■ **Task goal**
Repeat the records below exactly, leaving out any pictures.

■ **Provided records**
=-=-=

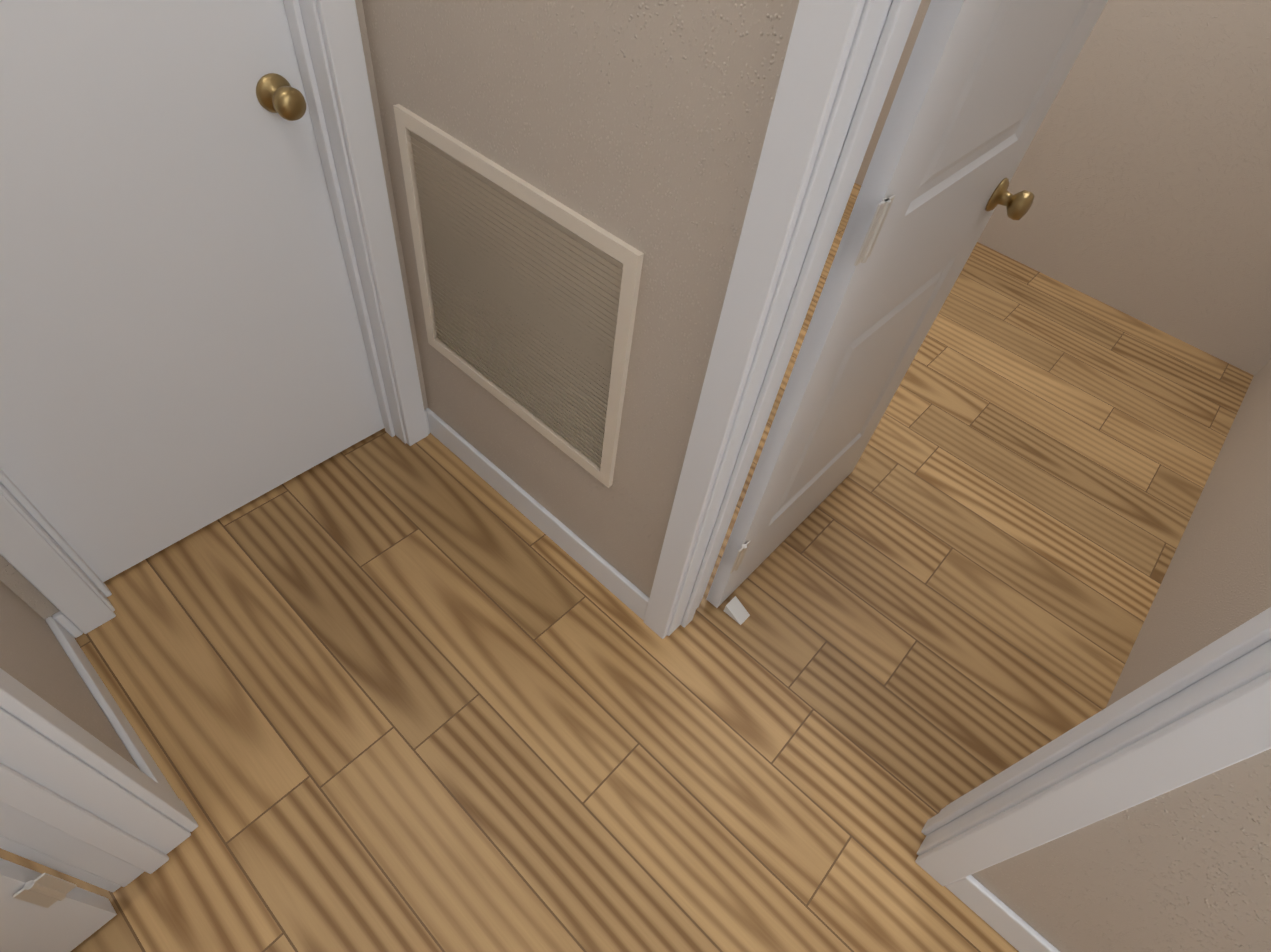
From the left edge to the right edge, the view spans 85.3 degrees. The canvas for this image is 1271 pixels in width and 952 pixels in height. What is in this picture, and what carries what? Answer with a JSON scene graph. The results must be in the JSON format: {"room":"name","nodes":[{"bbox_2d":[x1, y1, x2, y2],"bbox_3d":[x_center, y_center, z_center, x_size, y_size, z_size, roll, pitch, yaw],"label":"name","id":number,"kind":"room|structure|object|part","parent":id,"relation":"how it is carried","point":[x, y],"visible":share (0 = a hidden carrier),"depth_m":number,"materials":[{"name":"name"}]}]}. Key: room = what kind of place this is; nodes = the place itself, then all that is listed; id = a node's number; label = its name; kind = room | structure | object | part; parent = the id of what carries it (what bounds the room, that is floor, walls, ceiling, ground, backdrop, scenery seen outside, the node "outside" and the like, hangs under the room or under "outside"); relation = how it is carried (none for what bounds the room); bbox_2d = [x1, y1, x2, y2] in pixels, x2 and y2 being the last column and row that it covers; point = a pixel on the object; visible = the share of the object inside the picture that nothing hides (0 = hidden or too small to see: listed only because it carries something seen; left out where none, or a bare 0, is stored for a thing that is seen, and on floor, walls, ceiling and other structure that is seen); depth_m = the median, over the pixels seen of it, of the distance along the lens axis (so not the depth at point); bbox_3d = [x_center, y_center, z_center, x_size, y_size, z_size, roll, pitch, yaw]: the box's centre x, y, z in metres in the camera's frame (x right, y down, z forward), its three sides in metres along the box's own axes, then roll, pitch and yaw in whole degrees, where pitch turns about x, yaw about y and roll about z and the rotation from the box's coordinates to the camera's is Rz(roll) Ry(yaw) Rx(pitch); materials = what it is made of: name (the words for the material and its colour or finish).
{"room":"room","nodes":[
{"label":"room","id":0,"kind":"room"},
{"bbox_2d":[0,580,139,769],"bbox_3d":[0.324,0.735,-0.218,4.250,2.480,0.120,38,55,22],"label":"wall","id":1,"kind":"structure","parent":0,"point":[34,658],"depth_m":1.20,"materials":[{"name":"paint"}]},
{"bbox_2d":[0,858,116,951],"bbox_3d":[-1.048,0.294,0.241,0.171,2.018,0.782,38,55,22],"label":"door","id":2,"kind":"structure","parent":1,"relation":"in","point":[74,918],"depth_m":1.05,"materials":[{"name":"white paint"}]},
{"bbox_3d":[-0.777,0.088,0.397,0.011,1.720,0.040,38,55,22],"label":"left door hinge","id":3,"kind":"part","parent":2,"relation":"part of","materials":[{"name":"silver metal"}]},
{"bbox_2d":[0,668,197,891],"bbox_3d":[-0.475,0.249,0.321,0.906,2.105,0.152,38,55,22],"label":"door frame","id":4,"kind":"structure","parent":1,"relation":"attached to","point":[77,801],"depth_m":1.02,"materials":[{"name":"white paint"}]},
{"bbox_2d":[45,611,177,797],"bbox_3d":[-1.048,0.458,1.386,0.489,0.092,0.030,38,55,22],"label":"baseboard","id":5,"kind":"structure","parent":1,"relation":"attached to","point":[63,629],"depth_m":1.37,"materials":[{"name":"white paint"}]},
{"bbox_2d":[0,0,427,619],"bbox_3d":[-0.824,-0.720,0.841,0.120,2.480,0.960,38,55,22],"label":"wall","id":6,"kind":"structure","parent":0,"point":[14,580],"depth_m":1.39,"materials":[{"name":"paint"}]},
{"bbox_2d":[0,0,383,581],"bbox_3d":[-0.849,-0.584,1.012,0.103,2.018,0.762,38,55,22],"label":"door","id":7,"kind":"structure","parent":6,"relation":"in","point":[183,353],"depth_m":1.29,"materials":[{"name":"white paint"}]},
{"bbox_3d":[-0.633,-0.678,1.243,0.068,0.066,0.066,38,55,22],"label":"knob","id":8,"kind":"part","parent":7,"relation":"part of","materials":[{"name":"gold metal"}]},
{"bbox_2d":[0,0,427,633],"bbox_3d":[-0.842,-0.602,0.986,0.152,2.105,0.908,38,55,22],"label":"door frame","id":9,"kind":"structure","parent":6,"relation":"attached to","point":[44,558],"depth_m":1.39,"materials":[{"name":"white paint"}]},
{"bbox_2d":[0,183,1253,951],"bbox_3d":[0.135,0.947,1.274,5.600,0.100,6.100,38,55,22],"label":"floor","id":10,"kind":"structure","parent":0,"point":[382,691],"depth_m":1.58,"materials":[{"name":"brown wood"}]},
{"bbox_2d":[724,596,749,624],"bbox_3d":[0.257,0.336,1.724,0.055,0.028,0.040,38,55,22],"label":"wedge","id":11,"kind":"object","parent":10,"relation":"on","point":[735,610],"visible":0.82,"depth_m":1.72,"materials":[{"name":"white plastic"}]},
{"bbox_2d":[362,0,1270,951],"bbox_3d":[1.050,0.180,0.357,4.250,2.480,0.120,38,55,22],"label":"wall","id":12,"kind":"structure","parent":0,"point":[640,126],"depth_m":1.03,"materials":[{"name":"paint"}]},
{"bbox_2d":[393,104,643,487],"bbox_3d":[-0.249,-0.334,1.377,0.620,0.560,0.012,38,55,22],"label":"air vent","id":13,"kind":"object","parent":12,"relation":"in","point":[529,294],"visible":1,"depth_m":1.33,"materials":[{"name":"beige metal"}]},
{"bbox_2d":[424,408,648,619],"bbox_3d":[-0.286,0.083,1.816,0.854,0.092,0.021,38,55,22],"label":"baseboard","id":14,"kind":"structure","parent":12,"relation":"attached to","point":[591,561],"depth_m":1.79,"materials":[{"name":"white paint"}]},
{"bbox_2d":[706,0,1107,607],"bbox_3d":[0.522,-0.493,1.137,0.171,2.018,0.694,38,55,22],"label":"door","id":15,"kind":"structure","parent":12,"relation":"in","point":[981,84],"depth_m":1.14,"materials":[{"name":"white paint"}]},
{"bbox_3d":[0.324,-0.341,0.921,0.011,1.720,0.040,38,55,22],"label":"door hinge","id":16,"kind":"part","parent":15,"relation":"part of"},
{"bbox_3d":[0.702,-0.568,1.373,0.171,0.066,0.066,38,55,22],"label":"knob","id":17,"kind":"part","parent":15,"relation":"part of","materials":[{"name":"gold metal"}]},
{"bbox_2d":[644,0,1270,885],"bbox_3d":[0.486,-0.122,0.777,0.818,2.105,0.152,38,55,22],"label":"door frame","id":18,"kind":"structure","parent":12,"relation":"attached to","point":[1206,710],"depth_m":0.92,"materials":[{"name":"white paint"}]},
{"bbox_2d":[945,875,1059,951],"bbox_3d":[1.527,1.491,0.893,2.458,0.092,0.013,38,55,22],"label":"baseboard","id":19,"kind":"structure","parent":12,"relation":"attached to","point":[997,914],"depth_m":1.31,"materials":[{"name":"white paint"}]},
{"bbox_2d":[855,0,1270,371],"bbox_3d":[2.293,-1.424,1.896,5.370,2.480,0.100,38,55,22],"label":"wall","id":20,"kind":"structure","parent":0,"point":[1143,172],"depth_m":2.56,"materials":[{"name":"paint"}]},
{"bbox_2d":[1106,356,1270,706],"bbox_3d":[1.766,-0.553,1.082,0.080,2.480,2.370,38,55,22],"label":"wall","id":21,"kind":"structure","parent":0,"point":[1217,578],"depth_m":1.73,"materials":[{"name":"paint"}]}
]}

=-=-=

■ **Result of the exercise**
From the left edge to the right edge, the view spans 85.3 degrees. The canvas for this image is 1271 pixels in width and 952 pixels in height. What is in this picture, and what carries what? Answer with a JSON scene graph. The results must be in the JSON format: {"room":"name","nodes":[{"bbox_2d":[x1, y1, x2, y2],"bbox_3d":[x_center, y_center, z_center, x_size, y_size, z_size, roll, pitch, yaw],"label":"name","id":number,"kind":"room|structure|object|part","parent":id,"relation":"how it is carried","point":[x, y],"visible":share (0 = a hidden carrier),"depth_m":number,"materials":[{"name":"name"}]}]}. Key: room = what kind of place this is; nodes = the place itself, then all that is listed; id = a node's number; label = its name; kind = room | structure | object | part; parent = the id of what carries it (what bounds the room, that is floor, walls, ceiling, ground, backdrop, scenery seen outside, the node "outside" and the like, hangs under the room or under "outside"); relation = how it is carried (none for what bounds the room); bbox_2d = [x1, y1, x2, y2] in pixels, x2 and y2 being the last column and row that it covers; point = a pixel on the object; visible = the share of the object inside the picture that nothing hides (0 = hidden or too small to see: listed only because it carries something seen; left out where none, or a bare 0, is stored for a thing that is seen, and on floor, walls, ceiling and other structure that is seen); depth_m = the median, over the pixels seen of it, of the distance along the lens axis (so not the depth at point); bbox_3d = [x_center, y_center, z_center, x_size, y_size, z_size, roll, pitch, yaw]: the box's centre x, y, z in metres in the camera's frame (x right, y down, z forward), its three sides in metres along the box's own axes, then roll, pitch and yaw in whole degrees, where pitch turns about x, yaw about y and roll about z and the rotation from the box's coordinates to the camera's is Rz(roll) Ry(yaw) Rx(pitch); materials = what it is made of: name (the words for the material and its colour or finish).
{"room":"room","nodes":[
{"label":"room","id":0,"kind":"room"},
{"bbox_2d":[0,580,139,769],"bbox_3d":[0.324,0.735,-0.218,4.250,2.480,0.120,38,55,22],"label":"wall","id":1,"kind":"structure","parent":0,"point":[34,658],"depth_m":1.20,"materials":[{"name":"paint"}]},
{"bbox_2d":[0,858,116,951],"bbox_3d":[-1.048,0.294,0.241,0.171,2.018,0.782,38,55,22],"label":"door","id":2,"kind":"structure","parent":1,"relation":"in","point":[74,918],"depth_m":1.05,"materials":[{"name":"white paint"}]},
{"bbox_3d":[-0.777,0.088,0.397,0.011,1.720,0.040,38,55,22],"label":"left door hinge","id":3,"kind":"part","parent":2,"relation":"part of","materials":[{"name":"silver metal"}]},
{"bbox_2d":[0,668,197,891],"bbox_3d":[-0.475,0.249,0.321,0.906,2.105,0.152,38,55,22],"label":"door frame","id":4,"kind":"structure","parent":1,"relation":"attached to","point":[77,801],"depth_m":1.02,"materials":[{"name":"white paint"}]},
{"bbox_2d":[45,611,177,797],"bbox_3d":[-1.048,0.458,1.386,0.489,0.092,0.030,38,55,22],"label":"baseboard","id":5,"kind":"structure","parent":1,"relation":"attached to","point":[63,629],"depth_m":1.37,"materials":[{"name":"white paint"}]},
{"bbox_2d":[0,0,427,619],"bbox_3d":[-0.824,-0.720,0.841,0.120,2.480,0.960,38,55,22],"label":"wall","id":6,"kind":"structure","parent":0,"point":[14,580],"depth_m":1.39,"materials":[{"name":"paint"}]},
{"bbox_2d":[0,0,383,581],"bbox_3d":[-0.849,-0.584,1.012,0.103,2.018,0.762,38,55,22],"label":"door","id":7,"kind":"structure","parent":6,"relation":"in","point":[183,353],"depth_m":1.29,"materials":[{"name":"white paint"}]},
{"bbox_3d":[-0.633,-0.678,1.243,0.068,0.066,0.066,38,55,22],"label":"knob","id":8,"kind":"part","parent":7,"relation":"part of","materials":[{"name":"gold metal"}]},
{"bbox_2d":[0,0,427,633],"bbox_3d":[-0.842,-0.602,0.986,0.152,2.105,0.908,38,55,22],"label":"door frame","id":9,"kind":"structure","parent":6,"relation":"attached to","point":[44,558],"depth_m":1.39,"materials":[{"name":"white paint"}]},
{"bbox_2d":[0,183,1253,951],"bbox_3d":[0.135,0.947,1.274,5.600,0.100,6.100,38,55,22],"label":"floor","id":10,"kind":"structure","parent":0,"point":[382,691],"depth_m":1.58,"materials":[{"name":"brown wood"}]},
{"bbox_2d":[724,596,749,624],"bbox_3d":[0.257,0.336,1.724,0.055,0.028,0.040,38,55,22],"label":"wedge","id":11,"kind":"object","parent":10,"relation":"on","point":[735,610],"visible":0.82,"depth_m":1.72,"materials":[{"name":"white plastic"}]},
{"bbox_2d":[362,0,1270,951],"bbox_3d":[1.050,0.180,0.357,4.250,2.480,0.120,38,55,22],"label":"wall","id":12,"kind":"structure","parent":0,"point":[640,126],"depth_m":1.03,"materials":[{"name":"paint"}]},
{"bbox_2d":[393,104,643,487],"bbox_3d":[-0.249,-0.334,1.377,0.620,0.560,0.012,38,55,22],"label":"air vent","id":13,"kind":"object","parent":12,"relation":"in","point":[529,294],"visible":1,"depth_m":1.33,"materials":[{"name":"beige metal"}]},
{"bbox_2d":[424,408,648,619],"bbox_3d":[-0.286,0.083,1.816,0.854,0.092,0.021,38,55,22],"label":"baseboard","id":14,"kind":"structure","parent":12,"relation":"attached to","point":[591,561],"depth_m":1.79,"materials":[{"name":"white paint"}]},
{"bbox_2d":[706,0,1107,607],"bbox_3d":[0.522,-0.493,1.137,0.171,2.018,0.694,38,55,22],"label":"door","id":15,"kind":"structure","parent":12,"relation":"in","point":[981,84],"depth_m":1.14,"materials":[{"name":"white paint"}]},
{"bbox_3d":[0.324,-0.341,0.921,0.011,1.720,0.040,38,55,22],"label":"door hinge","id":16,"kind":"part","parent":15,"relation":"part of"},
{"bbox_3d":[0.702,-0.568,1.373,0.171,0.066,0.066,38,55,22],"label":"knob","id":17,"kind":"part","parent":15,"relation":"part of","materials":[{"name":"gold metal"}]},
{"bbox_2d":[644,0,1270,885],"bbox_3d":[0.486,-0.122,0.777,0.818,2.105,0.152,38,55,22],"label":"door frame","id":18,"kind":"structure","parent":12,"relation":"attached to","point":[1206,710],"depth_m":0.92,"materials":[{"name":"white paint"}]},
{"bbox_2d":[945,875,1059,951],"bbox_3d":[1.527,1.491,0.893,2.458,0.092,0.013,38,55,22],"label":"baseboard","id":19,"kind":"structure","parent":12,"relation":"attached to","point":[997,914],"depth_m":1.31,"materials":[{"name":"white paint"}]},
{"bbox_2d":[855,0,1270,371],"bbox_3d":[2.293,-1.424,1.896,5.370,2.480,0.100,38,55,22],"label":"wall","id":20,"kind":"structure","parent":0,"point":[1143,172],"depth_m":2.56,"materials":[{"name":"paint"}]},
{"bbox_2d":[1106,356,1270,706],"bbox_3d":[1.766,-0.553,1.082,0.080,2.480,2.370,38,55,22],"label":"wall","id":21,"kind":"structure","parent":0,"point":[1217,578],"depth_m":1.73,"materials":[{"name":"paint"}]}
]}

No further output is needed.